SS exhibits the lowest and most compact memory footprint among the evaluated GPU algorithms, remaining essentially constant across all dataset types. This efficiency arises from its bitmap based design, which encodes the presence of values within a bounded range rather than maintaining full sized auxiliary arrays for merging or multi pass redistribution. In particular, SS relies primarily on a compressed bit vector and a small set of scalar bounds such as minimum and maximum values and second extremes, so its memory requirements are largely insensitive to input ordering once the bitmap range is determined. As a result, SS achieves stable memory behavior across sorted, nearly sorted, random, and reverse sorted inputs, emphasizing its suitability for memory constrained GPU environments and workloads that benefit from inherent deduplication.

MS demonstrates stable yet considerably high memory consumption across all dataset types, with usage consistently near 120–121 MB. This elevated requirement arises from its intrinsic reliance on an auxiliary buffer equivalent in size to the input array, along with temporary subarray indexing and thread coordination overhead. Compared with the 10 M-element configuration, the total memory footprint has scaled almost linearly roughly 12× reflecting the algorithm’s O(n) auxiliary-space complexity. While random and reverse-sorted data both reach the upper range (120.54 MB), sorted and nearly sorted datasets exhibit identical usage within measurement tolerance, indicating that input order has minimal influence once the GPU threads are fully saturated.
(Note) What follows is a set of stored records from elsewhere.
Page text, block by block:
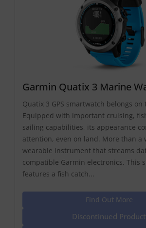
Garmin Quatix 3 Marine
Quatix 3 GPS smartwatch belongs on
Equipped with important cruising,
sailing capabilities, its appearance
attention, even on land. More than a
wearable instrument that streams
compatible Garmin electronics. This
features a fish catch...
Find Out More
Discontinued Product

QS exhibits moderate and well-balanced memory requirements, averaging approximately 40 MB across all dataset types. The GPU implementation allocates device side stacks and temporary buffers for pivot partitioning, yet the recursion depth remains bounded and shared memory is effectively reused. As a result, the overall memory footprint remains compact and consistent, with only minor variations across different input distributions. This uniform behavior indicates that thread-level partition buffers and local synchronization dominate memory activity, minimizing the influence of input order on resource utilization. This consistency reflects an optimized load-balancing strategy within the parallel kernel, allowing efficient utilization of GPU threads while maintaining stable memory consumption. Nevertheless, QS’s memory behavior continues to depend on the quality of pivot selection, which directly affects workload distribution and cache coherence during recursive partitioning.
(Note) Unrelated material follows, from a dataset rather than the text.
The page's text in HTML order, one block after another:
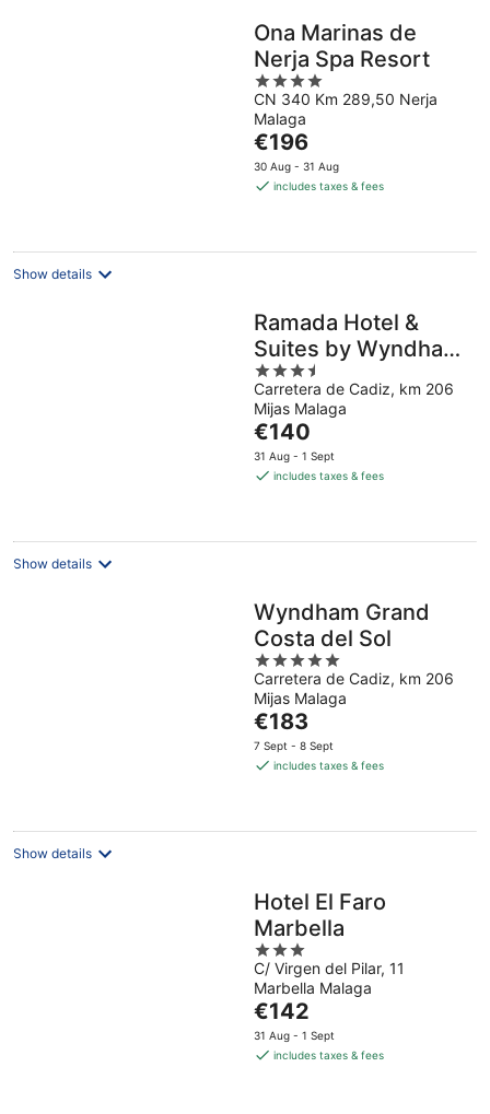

BS maintains modest and relatively uniform memory usage, approximately 40 MB across all dataset types, demonstrating consistent resource behavior under large scale GPU execution. Although the algorithm is conceptually in-place, its parallel adaptation introduces additional auxiliary arrays for synchronization flags, swap detection, and inter-thread coordination. These structures ensure correct concurrent operation but slightly increase overall memory demand compared to the theoretical minimum. The uniformity measured in the sorted, nearly sorted, random and reverse-sorted data suggests that the memory activity of the algorithm is largely independent of the input distribution, as all variants require full iterative passes through the data. Despite this predictability, BS remains computationally inefficient, with high execution times that outweigh its limited and stable memory footprint, reaffirming its role primarily as a baseline reference in GPU-based performance comparisons.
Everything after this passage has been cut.